Designing Your Life Summary
Career & Business and Self Help & Motivation

This microbook is a summary/original review based on the book: Designing Your Life: How to Build a Well-Lived, Joyful Life

Available for: Read online, read in our mobile apps for iPhone/Android and send in PDF/EPUB/MOBI to Amazon Kindle.

ISBN: 9781101875322

Publisher: Knopf

Also available in audiobook

Summary

Though designers deal with ill-defined and ill-structured problems constantly, Bill Burnett and Dave Evans may be the only two who have dedicatedly attempted to apply the designer’s mindset and toolbox to take on the messiest problem of them all: life. In the fittingly titled “Designing Your Life,” the two suggest several inventive methods to help you build a life in which you can thrive – if not the life you’ve always dreamed about. So, get ready to become acquainted with these methods and prepare to witness the benefits of design thinking in your own life!

Start where you are

According to numerous surveys, two out of three American workers are not satisfied with their jobs. Moreover, about 30 million Americans aged between 44 and 70 believe they made the wrong college decision and allege that, given the unlikely opportunity, would make a different choice today. This should surprise nobody, because stats show that 75% of college graduates don’t really work in a field that bears any resemblance to the subject they majored in!

In other words, it doesn’t take a genius to guess that you are currently stuck in one or even several areas of your life. So what? Designers constantly are! The silver lining?
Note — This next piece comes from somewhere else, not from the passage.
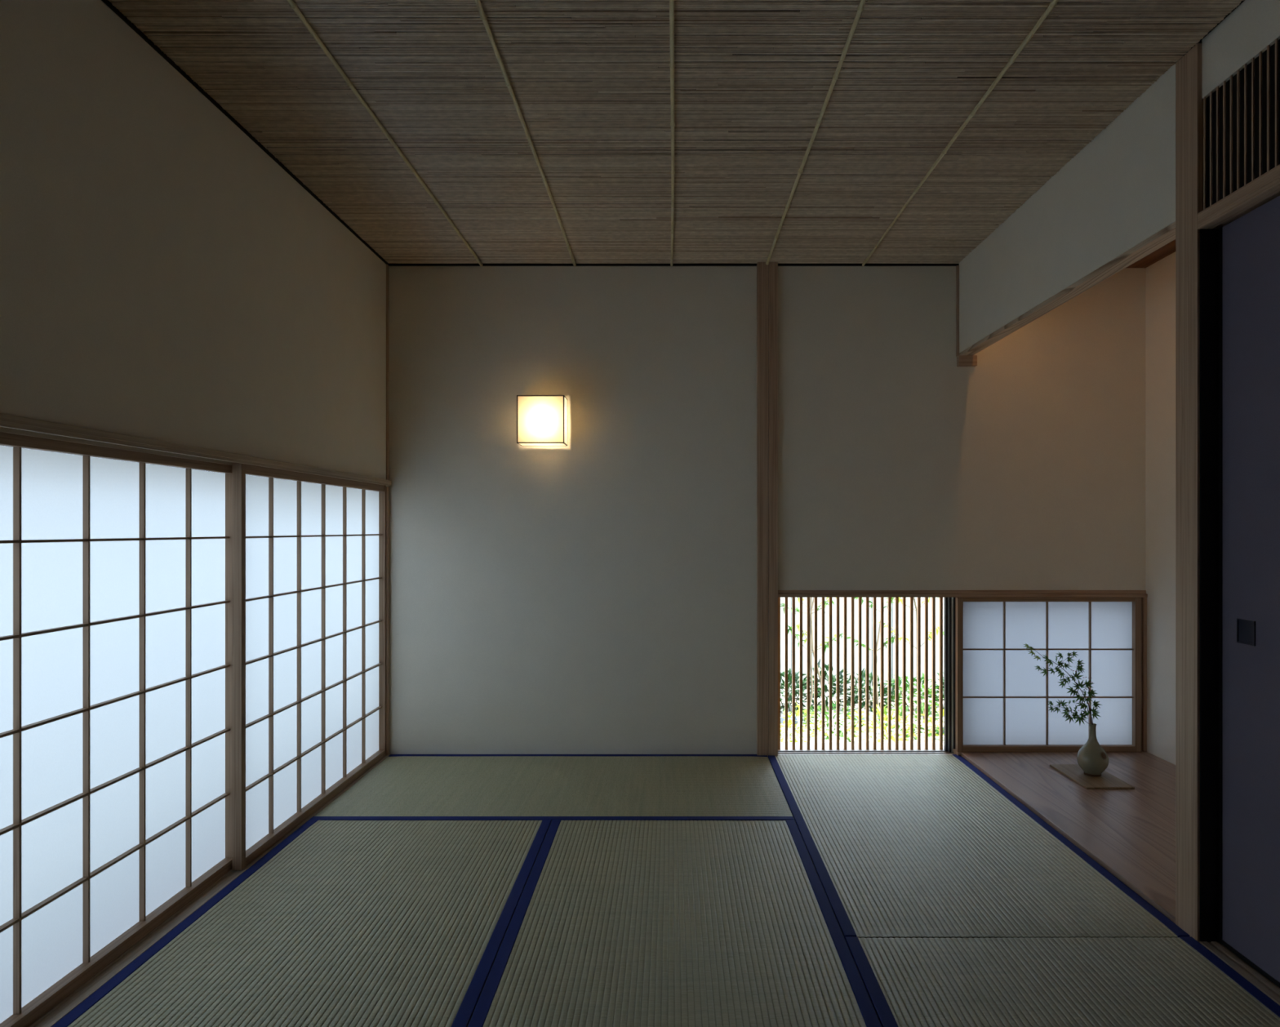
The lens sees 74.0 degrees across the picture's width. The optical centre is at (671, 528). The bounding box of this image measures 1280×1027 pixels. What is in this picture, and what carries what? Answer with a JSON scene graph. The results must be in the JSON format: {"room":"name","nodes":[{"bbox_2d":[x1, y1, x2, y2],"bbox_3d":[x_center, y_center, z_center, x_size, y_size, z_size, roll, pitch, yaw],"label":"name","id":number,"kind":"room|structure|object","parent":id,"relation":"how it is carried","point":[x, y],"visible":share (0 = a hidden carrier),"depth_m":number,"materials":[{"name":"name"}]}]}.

They love it! “Designers get juiced by what they call wicked problems,” write Burnett and Evans, adding instantly that these problems are called wicked, “not because they are evil or fundamentally bad, but because they are resistant to resolution.” The most wicked problem of them all is life. It’s so wicked, in fact, that we can never really “solve” it. That, however, doesn’t mean that we shouldn’t focus on “getting better at living our lives by building our way forward.”
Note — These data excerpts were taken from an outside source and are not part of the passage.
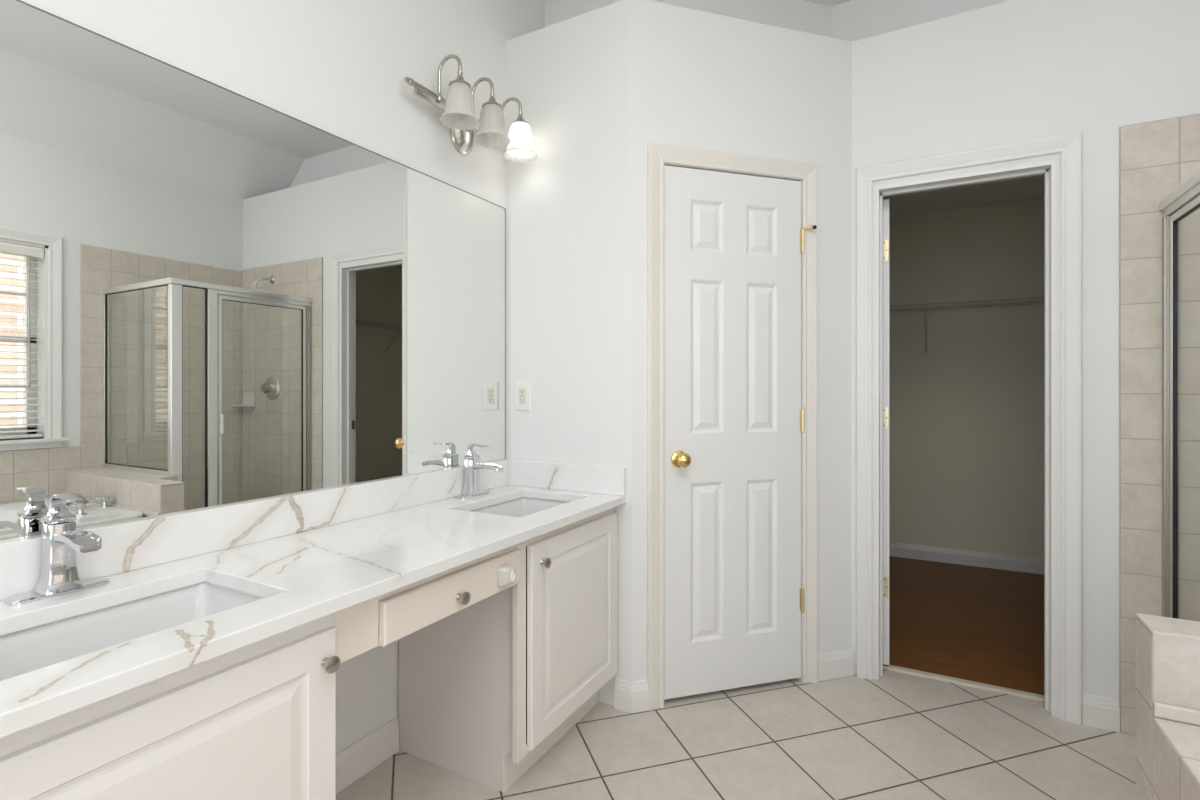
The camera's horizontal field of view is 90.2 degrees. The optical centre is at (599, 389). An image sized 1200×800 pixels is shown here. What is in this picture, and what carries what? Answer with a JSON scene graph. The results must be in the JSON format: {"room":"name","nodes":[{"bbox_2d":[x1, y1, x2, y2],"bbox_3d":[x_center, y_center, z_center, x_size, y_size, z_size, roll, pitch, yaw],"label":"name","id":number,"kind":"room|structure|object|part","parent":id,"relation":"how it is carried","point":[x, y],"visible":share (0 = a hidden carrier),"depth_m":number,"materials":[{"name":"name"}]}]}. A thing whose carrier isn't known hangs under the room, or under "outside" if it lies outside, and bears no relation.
{"room":"bathroom","nodes":[
{"label":"bathroom","id":0,"kind":"room"},
{"bbox_2d":[5,0,544,753],"bbox_3d":[-0.567,-0.355,2.307,0.120,3.100,6.500,0,0,29],"label":"wall","id":1,"kind":"structure","parent":0,"point":[339,68],"depth_m":1.85,"materials":[{"name":"paint"}]},
{"bbox_2d":[0,0,505,541],"bbox_3d":[-0.960,-0.232,1.458,0.005,1.044,2.354,0,0,29],"label":"wall mirror","id":2,"kind":"object","parent":1,"relation":"attached to","point":[212,295],"visible":1,"depth_m":1.46,"materials":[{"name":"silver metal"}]},
{"bbox_2d":[0,459,507,599],"bbox_3d":[-0.954,0.342,1.450,0.024,0.105,2.344,0,0,29],"label":"backsplash","id":3,"kind":"structure","parent":1,"relation":"attached to","point":[141,543],"depth_m":1.48,"materials":[{"name":"white stone"}]},
{"bbox_2d":[336,717,398,793],"bbox_3d":[-0.826,1.141,1.696,0.013,0.108,0.649,0,0,29],"label":"baseboard","id":4,"kind":"structure","parent":1,"relation":"attached to","point":[353,762],"depth_m":1.86,"materials":[{"name":"paint"}]},
{"bbox_2d":[404,54,537,162],"bbox_3d":[-0.443,-1.021,2.181,0.216,0.265,0.593,0,0,29],"label":"vanity light","id":5,"kind":"object","parent":1,"relation":"attached to","point":[458,107],"visible":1,"depth_m":2.15,"materials":[{"name":"white glass"}]},
{"bbox_3d":[-0.519,-1.077,2.059,0.115,0.152,0.024,0,0,29],"label":"arm","id":6,"kind":"part","parent":5,"relation":"part of","materials":[{"name":"silver metal"}]},
{"bbox_3d":[-0.477,-0.975,2.036,0.135,0.126,0.135,0,0,29],"label":"lamp shade","id":7,"kind":"part","parent":5,"relation":"part of","materials":[{"name":"white glass"}]},
{"bbox_3d":[-0.513,-0.975,2.252,0.026,0.174,0.128,0,0,29],"label":"plate","id":8,"kind":"part","parent":5,"relation":"part of","materials":[{"name":"silver metal"}]},
{"bbox_3d":[-0.437,-1.077,2.210,0.115,0.152,0.024,0,0,29],"label":"arm","id":9,"kind":"part","parent":5,"relation":"part of","materials":[{"name":"silver metal"}]},
{"bbox_3d":[-0.394,-0.975,2.187,0.135,0.126,0.135,0,0,29],"label":"lamp shade","id":10,"kind":"part","parent":5,"relation":"part of","materials":[{"name":"white glass"}]},
{"bbox_3d":[-0.354,-1.077,2.361,0.115,0.152,0.024,0,0,29],"label":"arm","id":11,"kind":"part","parent":5,"relation":"part of","materials":[{"name":"silver metal"}]},
{"bbox_3d":[-0.311,-0.975,2.338,0.135,0.126,0.135,0,0,29],"label":"lamp shade","id":12,"kind":"part","parent":5,"relation":"part of","materials":[{"name":"white glass"}]},
{"bbox_2d":[497,563,515,587],"bbox_3d":[-0.250,0.505,1.620,0.033,0.058,0.050,0,0,29],"label":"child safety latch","id":13,"kind":"object","parent":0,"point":[506,573],"visible":1,"depth_m":1.60,"materials":[{"name":"white plastic"}]},
{"bbox_2d":[506,0,631,705],"bbox_3d":[-0.111,-0.133,2.410,0.581,2.655,0.110,0,0,29],"label":"wall","id":14,"kind":"structure","parent":0,"point":[569,208],"depth_m":2.34,"materials":[{"name":"paint"}]},
{"bbox_2d":[516,381,530,410],"bbox_3d":[-0.318,0.026,2.455,0.074,0.121,0.009,0,0,29],"label":"wall outlet","id":15,"kind":"object","parent":14,"relation":"attached to","point":[523,388],"visible":1,"depth_m":2.45,"materials":[{"name":"white plastic"}]},
{"bbox_2d":[519,388,525,404],"bbox_3d":[-0.319,0.026,2.453,0.034,0.069,0.003,0,0,29],"label":"receptacle","id":16,"kind":"object","parent":15,"relation":"attached to","point":[522,391],"depth_m":2.45,"materials":[{"name":"beige plastic"}]},
{"bbox_2d":[504,459,625,495],"bbox_3d":[-0.152,0.342,2.358,0.558,0.105,0.020,0,0,29],"label":"backsplash","id":17,"kind":"structure","parent":14,"relation":"attached to","point":[610,480],"depth_m":2.33,"materials":[{"name":"white stone"}]},
{"bbox_2d":[614,678,647,712],"bbox_3d":[0.119,1.141,2.240,0.121,0.108,0.058,0,0,29],"label":"baseboard","id":18,"kind":"structure","parent":14,"relation":"attached to","point":[622,689],"depth_m":2.22,"materials":[{"name":"paint"}]},
{"bbox_2d":[336,556,1134,799],"bbox_3d":[0.861,1.218,1.467,3.420,0.054,6.600,0,0,29],"label":"floor","id":19,"kind":"structure","parent":0,"point":[897,735],"depth_m":2.05,"materials":[{"name":"tile"}]},
{"bbox_2d":[0,583,339,799],"bbox_3d":[-0.991,0.810,0.820,0.554,0.770,1.086,0,0,29],"label":"vanity cabinet","id":20,"kind":"object","parent":19,"relation":"on","point":[255,721],"visible":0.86,"depth_m":0.96,"materials":[{"name":"laminate"}]},
{"bbox_3d":[-0.797,0.752,0.714,0.019,0.653,1.086,0,0,29],"label":"frame","id":21,"kind":"part","parent":20,"relation":"part of","materials":[{"name":"paint"}]},
{"bbox_3d":[-0.775,0.811,1.284,0.488,0.769,0.016,0,0,29],"label":"panel","id":22,"kind":"part","parent":20,"relation":"part of","materials":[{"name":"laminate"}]},
{"bbox_2d":[0,485,625,737],"bbox_3d":[-0.715,0.410,1.330,0.558,0.030,2.364,0,0,29],"label":"countertop","id":23,"kind":"structure","parent":20,"relation":"on","point":[304,577],"depth_m":1.26,"materials":[{"name":"white stone"}]},
{"bbox_2d":[3,493,109,605],"bbox_3d":[-1.011,0.298,1.142,0.165,0.193,0.154,0,0,29],"label":"waterfall faucet","id":24,"kind":"object","parent":23,"relation":"on","point":[60,539],"visible":1,"depth_m":1.15,"materials":[{"name":"silver metal"}]},
{"bbox_3d":[-1.054,0.391,1.165,0.052,0.007,0.154,0,0,29],"label":"plate","id":25,"kind":"part","parent":24,"relation":"part of","materials":[{"name":"silver metal"}]},
{"bbox_3d":[-1.056,0.242,1.167,0.043,0.030,0.043,0,0,29],"label":"handle","id":26,"kind":"part","parent":24,"relation":"part of","materials":[{"name":"silver metal"}]},
{"bbox_3d":[-1.026,0.219,1.150,0.096,0.033,0.026,0,0,29],"label":"lever","id":27,"kind":"part","parent":24,"relation":"part of","materials":[{"name":"silver metal"}]},
{"bbox_3d":[-0.990,0.286,1.130,0.116,0.027,0.043,0,0,29],"label":"spout","id":28,"kind":"part","parent":24,"relation":"part of","materials":[{"name":"silver metal"}]},
{"bbox_2d":[0,582,259,680],"bbox_3d":[-0.851,0.506,1.052,0.346,0.162,0.500,0,0,29],"label":"undermount sink","id":29,"kind":"object","parent":23,"relation":"in","point":[38,647],"visible":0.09,"depth_m":1.17,"materials":[{"name":"white ceramic"}]},
{"bbox_2d":[334,544,520,663],"bbox_3d":[-0.540,0.488,1.538,0.454,0.125,0.605,0,0,29],"label":"drawer unit","id":30,"kind":"object","parent":23,"relation":"attached to","point":[392,616],"visible":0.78,"depth_m":1.36,"materials":[{"name":"beige paint"}]},
{"bbox_3d":[-0.349,0.502,1.493,0.018,0.095,0.489,0,0,29],"label":"drawer","id":31,"kind":"part","parent":30,"relation":"part of","materials":[{"name":"beige paint"}]},
{"bbox_3d":[-0.336,0.511,1.468,0.029,0.032,0.032,0,0,29],"label":"knob","id":32,"kind":"part","parent":30,"relation":"part of","materials":[{"name":"silver metal"}]},
{"bbox_2d":[454,444,502,498],"bbox_3d":[-0.432,0.298,2.204,0.165,0.193,0.154,0,0,29],"label":"waterfall faucet","id":33,"kind":"object","parent":23,"relation":"on","point":[472,465],"visible":1,"depth_m":2.21,"materials":[{"name":"silver metal"}]},
{"bbox_3d":[-0.477,0.242,2.229,0.043,0.030,0.043,0,0,29],"label":"handle","id":34,"kind":"part","parent":33,"relation":"part of","materials":[{"name":"silver metal"}]},
{"bbox_3d":[-0.475,0.391,2.228,0.052,0.007,0.154,0,0,29],"label":"plate","id":35,"kind":"part","parent":33,"relation":"part of","materials":[{"name":"silver metal"}]},
{"bbox_3d":[-0.447,0.219,2.212,0.096,0.033,0.026,0,0,29],"label":"lever","id":36,"kind":"part","parent":33,"relation":"part of","materials":[{"name":"silver metal"}]},
{"bbox_3d":[-0.410,0.286,2.192,0.116,0.027,0.043,0,0,29],"label":"spout","id":37,"kind":"part","parent":33,"relation":"part of","materials":[{"name":"silver metal"}]},
{"bbox_2d":[471,497,568,572],"bbox_3d":[-0.275,0.506,2.103,0.346,0.162,0.475,0,0,29],"label":"undermount sink","id":38,"kind":"object","parent":23,"relation":"in","point":[524,506],"visible":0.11,"depth_m":2.31,"materials":[{"name":"white ceramic"}]},
{"bbox_3d":[-0.516,0.523,1.140,0.029,0.032,0.032,0,0,29],"label":"knob","id":39,"kind":"part","parent":20,"relation":"part of","materials":[{"name":"silver metal"}]},
{"bbox_2d":[399,507,616,791],"bbox_3d":[-0.292,0.810,2.094,0.554,0.770,0.608,0,0,29],"label":"vanity cabinet","id":40,"kind":"object","parent":19,"relation":"on","point":[487,688],"visible":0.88,"depth_m":1.86,"materials":[{"name":"laminate"}]},
{"bbox_3d":[-0.451,0.811,1.874,0.488,0.769,0.016,0,0,29],"label":"panel","id":41,"kind":"part","parent":40,"relation":"part of","materials":[{"name":"laminate"}]},
{"bbox_3d":[-0.162,0.517,1.785,0.029,0.032,0.032,0,0,29],"label":"knob","id":42,"kind":"part","parent":40,"relation":"part of","materials":[{"name":"silver metal"}]},
{"bbox_3d":[-0.099,0.752,1.988,0.019,0.653,0.608,0,0,29],"label":"frame","id":43,"kind":"part","parent":40,"relation":"part of","materials":[{"name":"beige paint"}]},
{"bbox_3d":[-0.074,0.757,1.993,0.018,0.601,0.550,0,0,29],"label":"door","id":44,"kind":"part","parent":40,"relation":"part of","materials":[{"name":"paint"}]},
{"bbox_3d":[1.717,1.146,1.650,0.095,0.098,0.852,0,0,29],"label":"trim","id":45,"kind":"structure","parent":19,"relation":"on","visible":0},
{"bbox_2d":[1160,170,1199,618],"bbox_3d":[2.049,0.228,1.445,0.839,1.738,0.892,0,0,29],"label":"shower enclosure","id":46,"kind":"object","parent":45,"relation":"on","point":[1183,201],"visible":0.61,"depth_m":1.98,"materials":[{"name":"silver metal"}]},
{"bbox_3d":[1.709,-0.612,1.631,0.044,0.058,0.892,0,0,29],"label":"header rail","id":47,"kind":"part","parent":46,"relation":"part of","materials":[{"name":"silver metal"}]},
{"bbox_2d":[632,0,851,681],"bbox_3d":[0.572,-0.133,2.418,0.983,2.655,0.110,0,0,-17],"label":"wall","id":48,"kind":"structure","parent":0,"point":[701,80],"depth_m":2.39,"materials":[{"name":"paint"}]},
{"bbox_2d":[647,142,817,710],"bbox_3d":[0.526,0.137,2.369,0.744,2.117,0.177,0,0,-17],"label":"door","id":49,"kind":"structure","parent":48,"relation":"in","point":[732,238],"depth_m":2.35,"materials":[{"name":"beige paint"}]},
{"bbox_3d":[0.310,0.264,2.246,0.066,0.066,0.068,0,0,-17],"label":"knob","id":50,"kind":"part","parent":49,"relation":"part of","materials":[{"name":"gold metal"}]},
{"bbox_2d":[818,649,853,681],"bbox_3d":[0.974,1.141,2.476,0.174,0.108,0.013,0,0,-17],"label":"baseboard","id":51,"kind":"structure","parent":48,"relation":"attached to","point":[835,664],"depth_m":2.47,"materials":[{"name":"paint"}]},
{"bbox_2d":[545,0,1010,41],"bbox_3d":[1.334,-1.683,2.554,3.180,0.445,0.608,0,0,14],"label":"wall","id":52,"kind":"structure","parent":0,"point":[854,20],"depth_m":2.71,"materials":[{"name":"paint"}]},
{"bbox_2d":[804,0,851,5],"bbox_3d":[0.376,-1.855,0.702,3.077,0.100,4.593,0,0,29],"label":"ceiling","id":53,"kind":"structure","parent":0,"point":[823,2],"depth_m":2.78,"materials":[{"name":"paint"}]},
{"bbox_2d":[883,175,1043,217],"bbox_3d":[2.196,-1.270,3.174,1.800,0.070,2.042,0,0,29],"label":"ceiling","id":54,"kind":"structure","parent":0,"point":[1032,187],"depth_m":3.82,"materials":[{"name":"paint"}]},
{"bbox_2d":[889,198,1043,558],"bbox_3d":[2.663,-0.020,4.025,1.800,2.430,0.100,0,0,29],"label":"wall","id":55,"kind":"structure","parent":0,"point":[966,413],"depth_m":4.05,"materials":[{"name":"paint"}]},
{"bbox_2d":[889,542,1043,574],"bbox_3d":[2.636,1.145,3.976,1.640,0.100,0.013,0,0,29],"label":"baseboard","id":56,"kind":"structure","parent":55,"relation":"attached to","point":[962,557],"depth_m":4.05,"materials":[{"name":"paint"}]},
{"bbox_2d":[889,297,1043,352],"bbox_3d":[2.423,-0.409,3.921,1.312,0.305,0.316,0,0,29],"label":"wire shelf","id":57,"kind":"object","parent":55,"relation":"attached to","point":[926,308],"visible":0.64,"depth_m":3.89,"materials":[{"name":"metal"}]},
{"bbox_2d":[852,0,1199,717],"bbox_3d":[1.865,-0.133,2.129,1.839,2.655,0.110,0,0,29],"label":"wall","id":58,"kind":"structure","parent":0,"point":[1012,71],"depth_m":2.15,"materials":[{"name":"paint"}]},
{"bbox_2d":[856,131,1081,724],"bbox_3d":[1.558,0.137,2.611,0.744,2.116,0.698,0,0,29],"label":"door frame","id":59,"kind":"structure","parent":58,"relation":"in","point":[1069,146],"depth_m":2.25,"materials":[{"name":"paint"}]},
{"bbox_2d":[1082,693,1119,732],"bbox_3d":[1.768,1.141,2.111,0.103,0.108,0.013,0,0,29],"label":"baseboard","id":60,"kind":"structure","parent":58,"relation":"attached to","point":[1097,711],"depth_m":2.11,"materials":[{"name":"paint"}]},
{"bbox_2d":[1119,114,1199,734],"bbox_3d":[2.228,0.139,1.861,0.942,2.113,0.009,0,0,29],"label":"tiled wall","id":61,"kind":"structure","parent":58,"relation":"attached to","point":[1156,158],"depth_m":2.05,"materials":[{"name":"beige tile"}]},
{"bbox_2d":[1135,613,1199,799],"bbox_3d":[1.681,0.845,1.054,1.126,0.700,0.224,0,0,29],"label":"wall","id":62,"kind":"structure","parent":0,"point":[1167,650],"depth_m":1.23,"materials":[{"name":"tile"}]},
{"bbox_2d":[1153,702,1199,725],"bbox_3d":[1.625,0.653,0.952,1.125,0.029,0.010,0,0,29],"label":"trim","id":63,"kind":"structure","parent":62,"relation":"attached to","point":[1191,716],"depth_m":1.20,"materials":[{"name":"tile"}]},
{"bbox_2d":[1153,717,1199,799],"bbox_3d":[0.716,0.932,0.360,0.101,0.526,1.920,0,0,29],"label":"wall","id":64,"kind":"structure","parent":0,"point":[1176,745],"depth_m":1.14,"materials":[{"name":"tile"}]}
]}
The best place to start your journey is the place you are at this very moment. However, in order to start where you are, you have to first know where you are. To make a comprehensive assessment, ground your answer in the following four critical areas while ignoring all the rest, because only these four really matter: 

  • Health. Physical, emotional, mental – they are all important, and combined they form the basis of everything else. Your health should always be your priority. As an ancient Indian proverb says, a healthy person has a thousand wishes, but a sick person only one – to get better.
  • Work. By work, Burnett and Evans understand, quite poetically, “your participation in the great ongoing human adventure on the planet.” It doesn’t matter whether it’s paid or volunteer work – work is, simply, the stuff you “do.” 
  • Play. Play encompasses all the things you do for the joy of doing them; no life can be termed “well-designed” if it is not at least somewhat joyful.
  • Love. Love comes in a variety of forms and types but it always entails a unique and easily recognizable sense of connection to another being. Have you experienced something like that? Is love flowing through you right now?

Building a compass and wayfinding

A well-designed life is a well-balanced life. Knowing the current status of your health, work, play, and love will give you a good framework and some data about yourself and where you are at the moment. However, the final balance between the four areas – and, subsequently, the direction you should be heading – depends solely on you and what you expect from your life. For example, there’s no point in putting a lot of effort into fixing your love life if you prioritize work over marriage, and your career is going nowhere.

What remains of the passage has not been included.